Le tablespace create dall'utente vengono cifrate per impostazione predefinita.

Per impostazione predefinita, tutte le nuove tablespace create utilizzando il comando SQL CREATE TABLESPACE vengono cifrate con l'algoritmo di cifratura AES128. Non è necessario includere la clausola USING 'encrypt_algorithm' per utilizzare la cifratura predefinita.

È possibile specificare un altro algoritmo supportato includendo la clausola 'encrypt_algorithm' USING nel comando CREATE TABLESPACE. Gli algoritmi supportati sono AES256, AES192, AES128 e 3DES168.

Gestione della cifratura della tablespace

È possibile gestire il keystore software (noto come wallet Oracle in Oracle Database 11g), la chiave di cifratura master e controllare se la cifratura è abilitata per impostazione predefinita.

Gestione della chiave di cifratura principale

La cifratura delle tablespace utilizza un'architettura basata su chiavi a due livelli per cifrare (e decifrare) in modo trasparente le tablespace. La chiave di cifratura master viene memorizzata in un modulo di sicurezza esterno (keystore software). Questa chiave di cifratura principale viene utilizzata per cifrare la chiave di cifratura della tablespace, che a sua volta viene utilizzata per cifrare e decifrare i dati nella tablespace.

Quando si crea un database in un'istanza di Exadata Cloud Service, viene creato un keystore software locale. Il keystore è locale per i nodi di calcolo ed è protetto dalla password di amministrazione specificata durante il processo di creazione del database. Il keystore del software di login automatico viene aperto automaticamente all'avvio del database.

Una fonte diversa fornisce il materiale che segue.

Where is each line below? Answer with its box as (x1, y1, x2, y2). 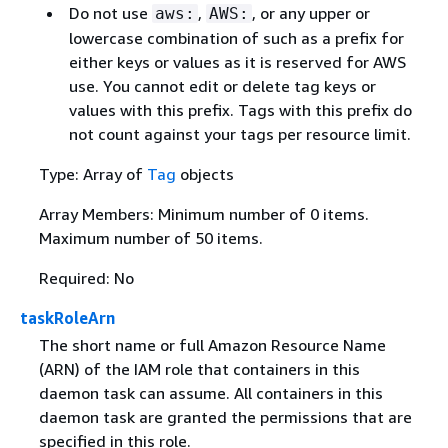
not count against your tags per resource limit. (68, 124, 411, 144)
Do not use (68, 3, 152, 23)
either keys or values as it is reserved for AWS (68, 52, 406, 72)
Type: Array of (38, 164, 147, 184)
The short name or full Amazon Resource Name (38, 335, 386, 356)
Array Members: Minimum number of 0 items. (38, 204, 369, 224)
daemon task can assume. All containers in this (38, 383, 383, 404)
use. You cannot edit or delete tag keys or (68, 76, 376, 96)
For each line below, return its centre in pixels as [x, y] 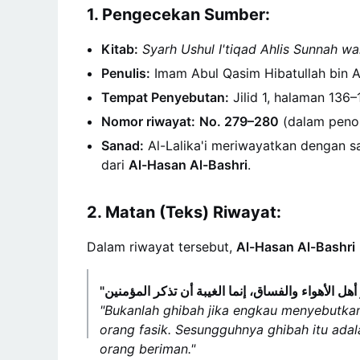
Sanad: [123, 145]
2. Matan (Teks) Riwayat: [184, 212]
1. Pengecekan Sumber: [178, 14]
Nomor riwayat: [148, 121]
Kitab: [120, 49]
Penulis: [126, 73]
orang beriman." [147, 348]
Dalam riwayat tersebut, [162, 246]
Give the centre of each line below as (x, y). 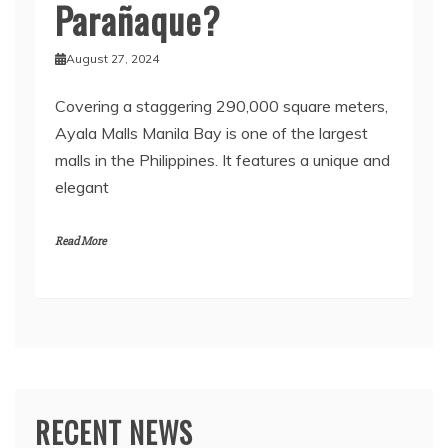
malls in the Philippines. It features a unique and (222, 160)
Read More (80, 242)
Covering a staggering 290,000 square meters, (221, 106)
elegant (82, 187)
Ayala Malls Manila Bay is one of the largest (211, 133)
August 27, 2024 (112, 59)
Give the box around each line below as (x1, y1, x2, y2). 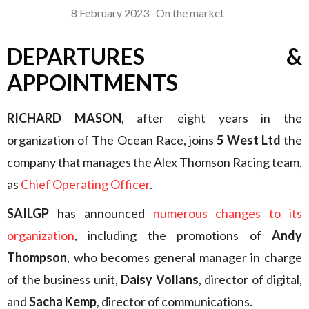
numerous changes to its (152, 206, 303, 221)
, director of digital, (198, 272, 302, 287)
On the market (156, 6, 224, 19)
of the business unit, (7, 272, 121, 287)
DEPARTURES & (7, 43, 302, 70)
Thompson (7, 250, 67, 265)
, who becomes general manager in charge (67, 250, 302, 265)
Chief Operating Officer (21, 177, 150, 192)
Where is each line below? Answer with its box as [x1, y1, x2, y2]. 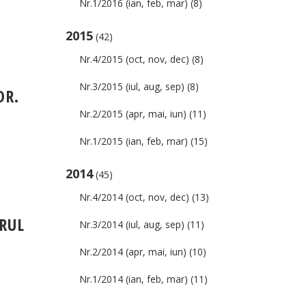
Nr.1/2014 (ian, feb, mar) [79, 273, 188, 286]
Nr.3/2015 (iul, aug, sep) [79, 80, 184, 93]
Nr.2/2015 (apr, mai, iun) [79, 107, 186, 120]
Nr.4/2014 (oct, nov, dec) [79, 191, 189, 204]
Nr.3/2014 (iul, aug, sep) [79, 218, 184, 231]
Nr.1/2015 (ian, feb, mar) [79, 135, 188, 148]
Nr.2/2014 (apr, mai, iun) [79, 245, 186, 258]
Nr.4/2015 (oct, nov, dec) [79, 53, 189, 66]
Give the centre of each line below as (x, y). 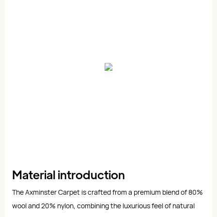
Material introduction (69, 174)
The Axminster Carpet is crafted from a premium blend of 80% (108, 192)
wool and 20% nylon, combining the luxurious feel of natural (103, 206)
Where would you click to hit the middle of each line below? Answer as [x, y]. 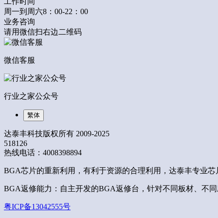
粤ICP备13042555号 [37, 207]
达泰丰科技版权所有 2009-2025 [57, 134]
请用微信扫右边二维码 [43, 32]
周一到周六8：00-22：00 [46, 12]
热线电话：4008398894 [43, 153]
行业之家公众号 [31, 96]
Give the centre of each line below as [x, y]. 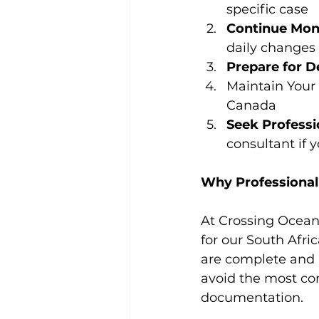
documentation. [252, 298]
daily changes [271, 48]
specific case [267, 9]
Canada [251, 105]
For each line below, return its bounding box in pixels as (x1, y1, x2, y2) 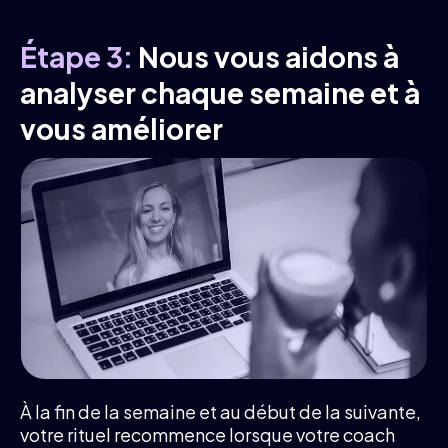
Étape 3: (20, 38, 138, 74)
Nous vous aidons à (138, 38, 399, 74)
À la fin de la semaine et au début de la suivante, (20, 399, 421, 423)
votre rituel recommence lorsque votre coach (20, 422, 395, 446)
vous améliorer (20, 110, 223, 146)
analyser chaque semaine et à (20, 74, 420, 110)
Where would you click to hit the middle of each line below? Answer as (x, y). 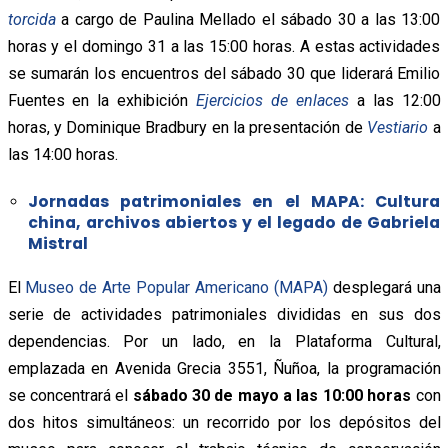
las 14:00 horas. (62, 154)
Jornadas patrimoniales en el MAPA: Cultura (234, 201)
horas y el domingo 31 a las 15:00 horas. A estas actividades (224, 46)
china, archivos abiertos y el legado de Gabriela (234, 222)
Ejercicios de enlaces (272, 100)
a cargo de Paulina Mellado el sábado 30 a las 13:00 (248, 19)
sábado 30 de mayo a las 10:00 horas (272, 395)
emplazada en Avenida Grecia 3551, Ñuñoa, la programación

È possibile modificare (rotazione) la chiave di cifratura master utilizzando l'istruzione ADMINISTER KEY MANAGEMENT SQL. Ad esempio: 

SQL> ADMINISTER KEY MANAGEMENT SET ENCRYPTION KEY USING TAG 'tag'
IDENTIFIED BY password WITH BACKUP USING 'backup';
keystore altered.

Vedere "Managing the TDE Master Encryption Key" nel manuale Oracle Database Advanced Security Guide.

Controllo della cifratura della tablespace predefinita

Il parametro di inizializzazione ENCRYPT_NEW_TABLESPACES controlla la cifratura predefinita delle nuove tablespace. Nei database Exadata, questo parametro è impostato su CLOUD_ONLY per impostazione predefinita.

I valori di questo parametro sono i seguenti.

Valore descrizione;
ALWAYS Durante la creazione, le tablespace vengono cifrate in modo trasparente con l'algoritmo AES128 a meno che non venga specificato un altro algoritmo nella clausola ENCRYPTION.
CLOUD_ONLY Le tablespace create in un database Exadata vengono cifrate in modo trasparente con l'algoritmo AES128 a meno che non venga specificato un algoritmo diverso nella clausola ENCRYPTION. Per i database non cloud, le tablespace vengono cifrate solo se viene specificata la clausola ENCRYPTION. ENCRYPTION è il valore predefinito.
DDL Durante la creazione, le tablespace non vengono cifrate in modo trasparente per impostazione predefinita e vengono cifrate solo se viene specificata la clausola ENCRYPTION.
Nota

Con Oracle Database 12c Release 2 (12.2) o successiva, non è più possibile creare una tablespace non cifrata in un database Exadata. Se si imposta ENCRYPT_NEW_TABLESPACES su DDL e si esegue un comando CREATE TABLESPACE senza specificare una clausola ENCRYPTION, viene restituito un messaggio di errore.